**PROBLEM DESCRIPTION:**
Your task is to copy each line of the material that includes "InfoStride".
[PROVIDED INFORMATION Boundary: Start]
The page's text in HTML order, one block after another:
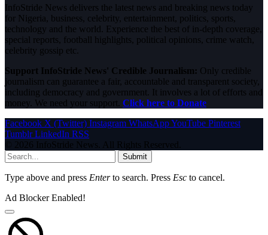
InfoStride News delivers the latest news and breaking news today
for Nigeria, business, celebrity, entertainment, politics, sports,
technology and the world. Experience the best of in-depth coverage,
special reports, football highlights, political opinions, crime watch,
celebrity gossip etc.
Support InfoStride News' Credible Journalism: Only credible
journalism can guarantee a fair, accountable and transparent society,
including democracy and government. It involves a lot of efforts and
money. We need your support. Click here to Donate
Facebook X (Twitter) Instagram WhatsAppYouTube Pinterest
Tumblr LinkedIn RSS
© 2026 InfoStride News. All Rights Reserved.
Submit
Type above and press Enterto search. Press Esc to cancel.
Ad Blocker Enabled!
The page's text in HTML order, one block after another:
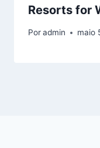
Resorts for
Poradmin maio
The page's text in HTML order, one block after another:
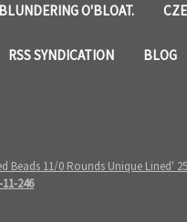
O'BLOAT.
RSS SYNDICATION BLOG
Beads 11/0 Rounds Unique Lined'
246
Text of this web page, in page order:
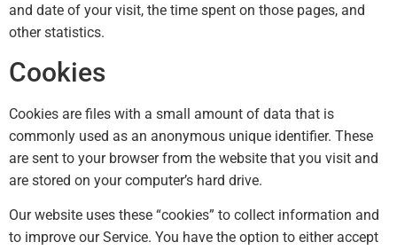
and date of your visit, the time spent on those pages, and
other statistics.
Cookies
Cookies are files with a small amount of data that is
commonly used as an anonymous unique identifier. These
are sent to your browser from the website that you visit and
are stored on your computer’s hard drive.
Our website uses these “cookies” to collect information and
to improve our Service. You have the option to either accept
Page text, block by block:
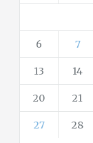
6 7
13 14
20 21
27 28
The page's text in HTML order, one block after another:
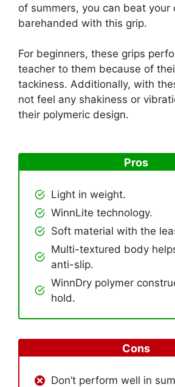
of summers, you can beat your
barehanded with this grip.
For beginners, these grips
teacher to them because of
tackiness. Additionally, with
not feel any shakiness or
their polymeric design.
Pros
Light in weight.
WinnLite technology.
Soft material with the
Multi-textured body
anti-slip.
WinnDry polymer
hold.
Cons
Don’t perform well in
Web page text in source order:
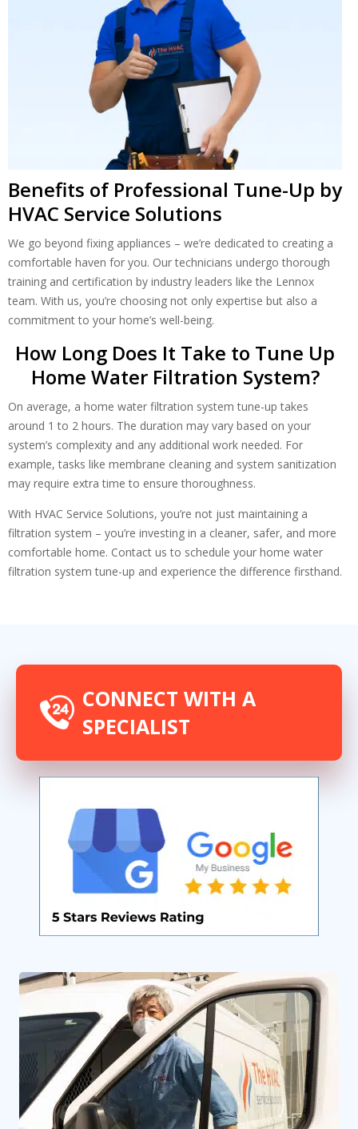
Benefits of Professional Tune-Up by
HVAC Service Solutions
We go beyond fixing appliances – we’re dedicated to creating a
comfortable haven for you. Our technicians undergo thorough
training and certification by industry leaders like the Lennox
team. With us, you’re choosing not only expertise but also a
commitment to your home’s well-being.
How Long Does It Take to Tune Up
Home Water Filtration System?
On average, a home water filtration system tune-up takes
around 1 to 2 hours. The duration may vary based on your
system’s complexity and any additional work needed. For
example, tasks like membrane cleaning and system sanitization
may require extra time to ensure thoroughness.
With HVAC Service Solutions, you’re not just maintaining a
filtration system – you’re investing in a cleaner, safer, and more
comfortable home. Contact us to schedule your home water
filtration system tune-up and experience the difference firsthand.
CONNECT WITH A
SPECIALIST
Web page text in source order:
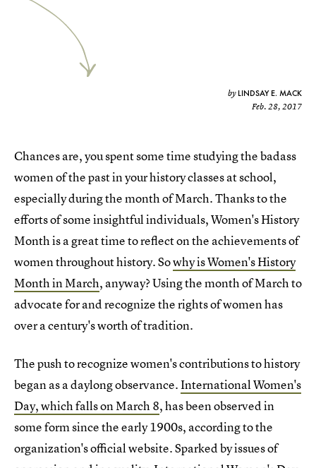
by LINDSAY E. MACK
Feb. 28, 2017
Chances are, you spent some time studying the badass
women of the past in your history classes at school,
especially during the month of March. Thanks to the
efforts of some insightful individuals, Women's History
Month is a great time to reflect on the achievements of
women throughout history. Sowhy is Women's History
Month in March, anyway? Using the month of March to
advocate for and recognize the rights of women has
over a century's worth of tradition.
The push to recognize women's contributions to history
began as a daylong observance.International Women's
Day, which falls on March 8, has been observed in
some form since the early 1900s, according to the
organization's official website. Sparked by issues of
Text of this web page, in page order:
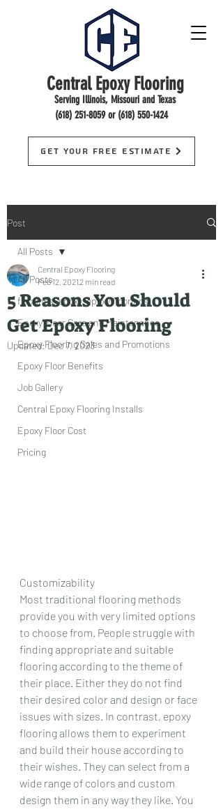
Central Epoxy Flooring
Serving Illinois, Missouri and Texas
(618) 251-8059or (618) 550-1424
Get Your Free Estimate
Post
All Posts
floorings, epoxy, epoxy floorings
Epoxy Floor Care and Maintenance
Epoxy Flooring Sales and Promotions
Epoxy Floor Benefits
Job Gallery
Central Epoxy Flooring Installs
Epoxy Floor Cost
Pricing
All Posts
5 Reasons You Should
Get Epoxy Flooring
Central Epoxy Flooring
Feb 12, 20212 min read
Updated:Dec 7, 2023
Customizability
Most traditional flooring methods
provide you with very limited options
to choose from. People struggle with
finding appropriate and suitable
flooring according to the theme of
their place. Either they do not find
their desired color and design or face
issues with sizes. In contrast, epoxy
flooring allows them to experiment
and build their house according to
their wishes. They can select from a
wide range of colors and custom
design them in any way they like. You
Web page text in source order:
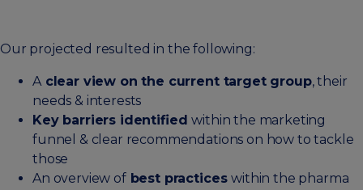
Our projected resulted in the following:
Aclear view on the current target group, their
needs & interests
Key barriers identifiedwithin the marketing
funnel & clear recommendations on how to tackle
those
An overview ofbest practiceswithin the pharma
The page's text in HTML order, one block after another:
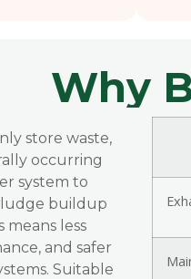
Why
store waste,
occurring
system to
buildup
less
and safer
Suitable
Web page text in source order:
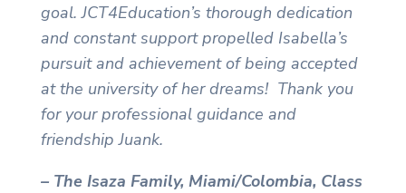
goal. JCT4Education’s thorough dedication
and constant support propelled Isabella’s
pursuit and achievement of being accepted
at the university of her dreams! Thank you
for your professional guidance and
friendship Juank.
– The Isaza Family, Miami/Colombia, Class
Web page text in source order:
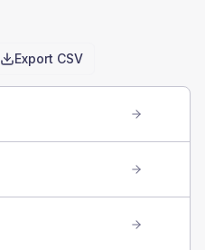
Export CSV
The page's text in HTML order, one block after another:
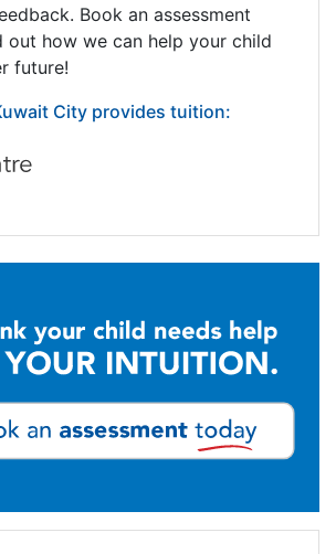
Book an assessment
out how we can help your child
future!
City provides tuition:
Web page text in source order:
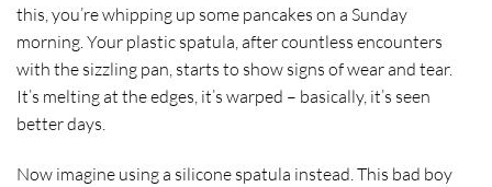
this, you’re whipping up some pancakes on a Sunday
morning. Your plastic spatula, after countless encounters
with the sizzling pan, starts to show signs of wear and tear.
It’s melting at the edges, it’s warped – basically, it’s seen
better days.
Now imagine using a silicone spatula instead. This bad boy
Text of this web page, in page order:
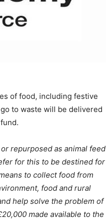
of food, including festive
to waste will be delivered
repurposed as animal feed
for this to be destined for
to collect food from
food and rural
help solve the problem of
made available to the
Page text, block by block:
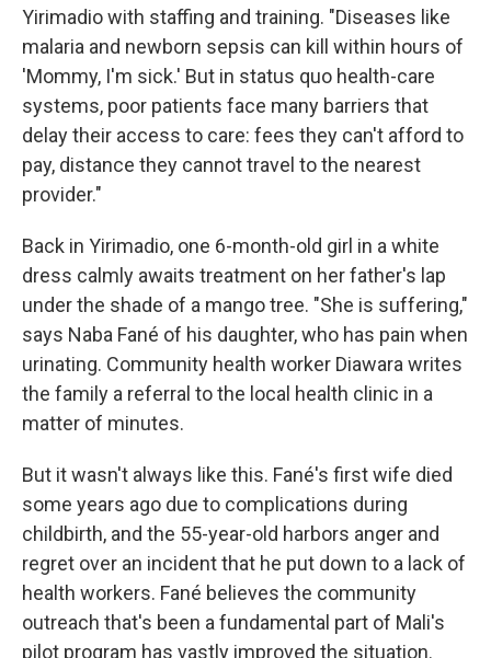
Yirimadio with staffing and training. "Diseases like
malaria and newborn sepsis can kill within hours of
'Mommy, I'm sick.' But in status quo health-care
systems, poor patients face many barriers that
delay their access to care: fees they can't afford to
pay, distance they cannot travel to the nearest
provider."
Back in Yirimadio, one 6-month-old girl in a white
dress calmly awaits treatment on her father's lap
under the shade of a mango tree. "She is suffering,"
says Naba Fané of his daughter, who has pain when
urinating. Community health worker Diawara writes
the family a referral to the local health clinic in a
matter of minutes.
But it wasn't always like this. Fané's first wife died
some years ago due to complications during
childbirth, and the 55-year-old harbors anger and
regret over an incident that he put down to a lack of
health workers. Fané believes the community
outreach that's been a fundamental part of Mali's
pilot program has vastly improved the situation.
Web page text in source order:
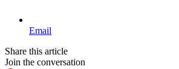
Email
Share this article
Join the conversation
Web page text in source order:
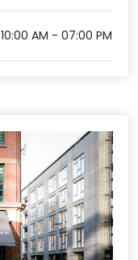
10:00 AM - 07:00 PM
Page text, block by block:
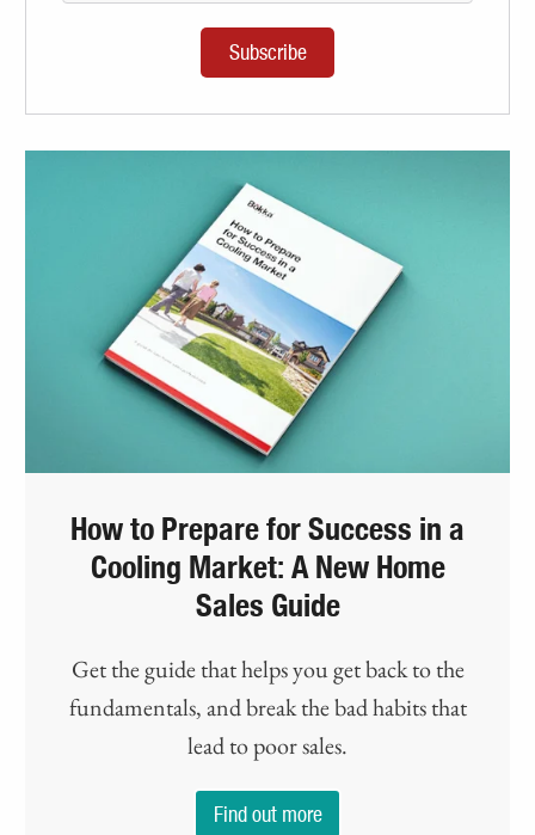
How to Prepare for Success in a
Cooling Market: A New Home
Sales Guide
Get the guide that helps you get back to the
fundamentals, and break the bad habits that
lead to poor sales.
Find out more
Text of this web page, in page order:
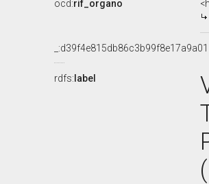
ocd:rif_organo
rdfs: label
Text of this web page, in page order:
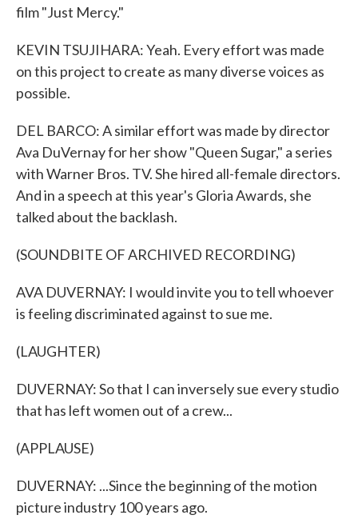
film "Just Mercy."
KEVIN TSUJIHARA: Yeah. Every effort was made
on this project to create as many diverse voices as
possible.
DEL BARCO: A similar effort was made by director
Ava DuVernay for her show "Queen Sugar," a series
with Warner Bros. TV. She hired all-female directors.
And in a speech at this year's Gloria Awards, she
talked about the backlash.
(SOUNDBITE OF ARCHIVED RECORDING)
AVA DUVERNAY: I would invite you to tell whoever
is feeling discriminated against to sue me.
(LAUGHTER)
DUVERNAY: So that I can inversely sue every studio
that has left women out of a crew...
(APPLAUSE)
DUVERNAY: ...Since the beginning of the motion
picture industry 100 years ago.
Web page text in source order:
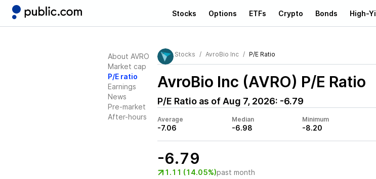
Stocks Options ETFs Crypto Bonds High-
About AVRO
Market cap
P/E ratio
Earnings
News
Pre-market
After-hours
Stocks AvroBio Inc P/E Ratio
AvroBio Inc (AVRO) P/E Ratio
P/E Ratio as of Aug 7, 2026: -6.79
Average
-7.06
Median
-6.98
Minimum
-8.20
-6.79
1.11 (14.05%)past month
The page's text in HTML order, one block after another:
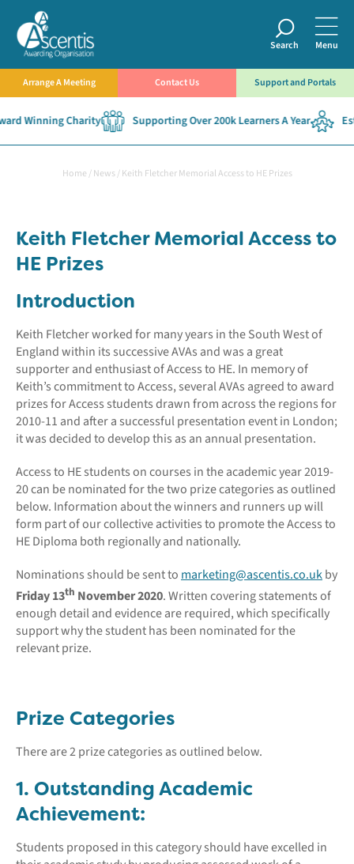
Search Menu
Arrange A Meeting Contact Us Support and Portals
Winning Charity Supporting Over 200k Learners A Year
Home /News/Keith Fletcher Memorial Access to HE Prizes
Keith Fletcher Memorial Access to
HE Prizes
Introduction
Keith Fletcher worked for many years in the South West of
England within its successive AVAs and was a great
supporter and enthusiast of Access to HE. In memory of
Keith’s commitment to Access, several AVAs agreed to award
prizes for Access students drawn from across the regions for
2010-11 and after a successful presentation event in London;
it was decided to develop this as an annual presentation.
Access to HE students on courses in the academic year 2019-
20 can be nominated for the two prize categories as outlined
below. Information about the winners and runners up will
form part of our collective activities to promote the Access to
HE Diploma both regionally and nationally.
Nominations should be sent to marketing@ascentis.co.ukby
Friday 13th November 2020. Written covering statements of
enough detail and evidence are required, which specifically
support why the student has been nominated for the
relevant prize.
Prize Categories
There are 2 prize categories as outlined below.
1. Outstanding Academic
Achievement:
Students proposed in this category should have excelled in
[PROVIDED INFORMATION Boundary: End]
**RESULT FOR THIS EXERCISE:**
InfoStride News delivers the latest news and breaking news today
Support InfoStride News' Credible Journalism: Only credible
© 2026 InfoStride News. All Rights Reserved.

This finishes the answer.